The estimated value of the radius of the black hole Sagittarius A*, obtained in Chapter 4 (1,382 ×〖10〗^14 m) higher than the observed value of two orders of magnitude. This is not a calculation error, and the inequality of the radii of the Black Hole in the longitudinal (orbital) and transverse (axial) dimension.

The fact that black holes have their form likeness forms of galaxies-and the disk are located in outer space, in the same direction as the galaxies themselves. Terrestrial observer is on the periphery of our galaxy and it can measure their visual observations center of the galaxy (Sagittarius A*) only in the transverse axial dimension. At the same time, disk Sagittarius A* its plane directed to us, so we can determine the calculations only the distance in the longitudinal direction radially. Therefore, calculations determined the orbital radius, and observations-transverse axial thickness of the black hole Sagittarius A*. Radius of gyration of any cosmic torsion far exceeds its axial thickness. For the black hole Sagittarius A* this fact recorded in this paper calculations and astronomical observations.

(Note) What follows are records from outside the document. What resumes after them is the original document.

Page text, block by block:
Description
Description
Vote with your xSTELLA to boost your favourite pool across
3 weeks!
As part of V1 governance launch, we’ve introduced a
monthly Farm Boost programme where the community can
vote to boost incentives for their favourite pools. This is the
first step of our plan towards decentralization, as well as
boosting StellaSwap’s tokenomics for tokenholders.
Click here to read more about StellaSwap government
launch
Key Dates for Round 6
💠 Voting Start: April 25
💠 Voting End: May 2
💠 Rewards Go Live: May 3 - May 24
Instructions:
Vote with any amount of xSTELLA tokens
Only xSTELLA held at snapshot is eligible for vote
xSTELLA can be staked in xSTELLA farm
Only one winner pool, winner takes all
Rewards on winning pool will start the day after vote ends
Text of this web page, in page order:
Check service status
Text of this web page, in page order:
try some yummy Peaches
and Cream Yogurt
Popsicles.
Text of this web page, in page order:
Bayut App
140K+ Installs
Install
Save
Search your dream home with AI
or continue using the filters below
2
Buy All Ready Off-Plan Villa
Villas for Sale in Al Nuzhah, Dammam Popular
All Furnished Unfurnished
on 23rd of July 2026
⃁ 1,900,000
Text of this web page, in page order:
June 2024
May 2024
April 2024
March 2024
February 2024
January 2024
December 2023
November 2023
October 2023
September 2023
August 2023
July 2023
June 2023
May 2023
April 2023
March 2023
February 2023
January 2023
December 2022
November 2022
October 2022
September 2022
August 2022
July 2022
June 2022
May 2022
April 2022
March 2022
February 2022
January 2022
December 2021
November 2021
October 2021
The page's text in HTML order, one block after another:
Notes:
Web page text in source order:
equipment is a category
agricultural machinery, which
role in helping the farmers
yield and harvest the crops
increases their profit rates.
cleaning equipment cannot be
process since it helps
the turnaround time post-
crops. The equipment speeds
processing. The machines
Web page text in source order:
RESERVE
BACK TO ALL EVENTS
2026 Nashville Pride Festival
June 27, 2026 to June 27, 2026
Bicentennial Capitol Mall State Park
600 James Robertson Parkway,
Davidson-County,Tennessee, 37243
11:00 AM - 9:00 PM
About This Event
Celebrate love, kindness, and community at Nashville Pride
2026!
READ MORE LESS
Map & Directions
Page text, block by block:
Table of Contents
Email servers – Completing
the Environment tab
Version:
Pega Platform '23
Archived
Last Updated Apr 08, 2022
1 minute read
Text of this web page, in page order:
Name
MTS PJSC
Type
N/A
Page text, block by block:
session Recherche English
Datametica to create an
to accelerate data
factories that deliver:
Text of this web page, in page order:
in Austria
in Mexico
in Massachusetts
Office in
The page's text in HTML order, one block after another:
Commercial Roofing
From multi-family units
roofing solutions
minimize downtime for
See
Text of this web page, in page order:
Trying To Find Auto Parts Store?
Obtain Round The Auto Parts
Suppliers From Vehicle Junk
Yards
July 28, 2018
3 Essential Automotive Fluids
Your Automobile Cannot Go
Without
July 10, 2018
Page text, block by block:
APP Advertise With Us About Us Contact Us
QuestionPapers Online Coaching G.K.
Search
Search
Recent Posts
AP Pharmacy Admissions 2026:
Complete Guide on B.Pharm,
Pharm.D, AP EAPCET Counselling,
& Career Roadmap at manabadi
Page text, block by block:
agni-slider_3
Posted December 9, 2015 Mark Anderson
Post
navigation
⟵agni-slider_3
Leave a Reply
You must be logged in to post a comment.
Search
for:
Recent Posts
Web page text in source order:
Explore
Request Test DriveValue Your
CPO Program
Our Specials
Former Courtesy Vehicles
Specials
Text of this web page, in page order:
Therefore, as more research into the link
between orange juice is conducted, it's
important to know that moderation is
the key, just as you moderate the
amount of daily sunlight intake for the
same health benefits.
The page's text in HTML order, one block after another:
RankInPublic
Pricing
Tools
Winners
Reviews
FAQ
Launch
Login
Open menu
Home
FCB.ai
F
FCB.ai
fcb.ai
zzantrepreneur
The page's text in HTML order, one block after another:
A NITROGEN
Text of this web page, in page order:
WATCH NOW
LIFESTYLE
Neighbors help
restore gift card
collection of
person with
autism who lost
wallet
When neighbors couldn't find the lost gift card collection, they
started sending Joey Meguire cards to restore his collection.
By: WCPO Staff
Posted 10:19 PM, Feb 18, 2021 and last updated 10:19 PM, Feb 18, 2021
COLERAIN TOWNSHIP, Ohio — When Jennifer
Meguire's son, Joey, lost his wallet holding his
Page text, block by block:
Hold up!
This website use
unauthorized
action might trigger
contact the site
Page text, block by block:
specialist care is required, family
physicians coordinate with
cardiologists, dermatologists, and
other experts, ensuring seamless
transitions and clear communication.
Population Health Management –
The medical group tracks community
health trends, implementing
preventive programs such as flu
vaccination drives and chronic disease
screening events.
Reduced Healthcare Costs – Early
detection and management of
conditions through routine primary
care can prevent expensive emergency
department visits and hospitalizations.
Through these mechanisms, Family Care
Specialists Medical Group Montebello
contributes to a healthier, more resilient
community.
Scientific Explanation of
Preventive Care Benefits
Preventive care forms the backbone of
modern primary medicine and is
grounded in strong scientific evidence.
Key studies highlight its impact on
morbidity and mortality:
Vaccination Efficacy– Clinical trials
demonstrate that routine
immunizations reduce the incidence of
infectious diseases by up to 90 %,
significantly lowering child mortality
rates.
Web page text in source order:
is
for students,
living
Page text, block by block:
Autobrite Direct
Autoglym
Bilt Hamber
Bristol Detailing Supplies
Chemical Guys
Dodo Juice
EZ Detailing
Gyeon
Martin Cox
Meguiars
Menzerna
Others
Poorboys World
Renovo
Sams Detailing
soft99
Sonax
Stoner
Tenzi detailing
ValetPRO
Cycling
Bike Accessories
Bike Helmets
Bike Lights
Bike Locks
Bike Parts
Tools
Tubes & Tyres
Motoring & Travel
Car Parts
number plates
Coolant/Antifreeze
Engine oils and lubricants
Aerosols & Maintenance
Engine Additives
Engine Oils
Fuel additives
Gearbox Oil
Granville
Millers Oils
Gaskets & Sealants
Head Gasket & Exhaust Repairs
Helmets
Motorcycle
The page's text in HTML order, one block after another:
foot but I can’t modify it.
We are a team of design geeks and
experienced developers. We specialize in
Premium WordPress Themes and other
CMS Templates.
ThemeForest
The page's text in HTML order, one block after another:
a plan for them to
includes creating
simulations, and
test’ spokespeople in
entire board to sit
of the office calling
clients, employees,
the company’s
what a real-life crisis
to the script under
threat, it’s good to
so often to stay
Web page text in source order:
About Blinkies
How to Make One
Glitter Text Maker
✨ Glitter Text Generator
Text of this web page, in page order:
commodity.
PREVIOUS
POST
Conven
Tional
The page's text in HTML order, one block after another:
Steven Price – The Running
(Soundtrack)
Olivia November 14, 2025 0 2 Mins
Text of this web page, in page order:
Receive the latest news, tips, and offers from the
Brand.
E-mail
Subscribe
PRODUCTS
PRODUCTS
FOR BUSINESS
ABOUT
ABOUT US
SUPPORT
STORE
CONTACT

Gravitational torsions can be of different sizes. Each torsion creates its material object. Micro torsion create atoms. Planetary-planet. Star-star. Galactic-galaxies. Universe-the universe. All torsions in their centers hase black holes. In celestial bodies (atoms, planets, stars, etc.) they are under a layer of the material of which they are created. Therefore, they are hidden from us. In large space objects such as galaxies, they are open and subject to study.

Modern classic exercise in cosmology and astrophysics have a lot of controversy for one reason. All of them are based on a global error of the classical theory of gravitation, which states that all bodies create gravity. In fact the opposite is true-gravity creates the body.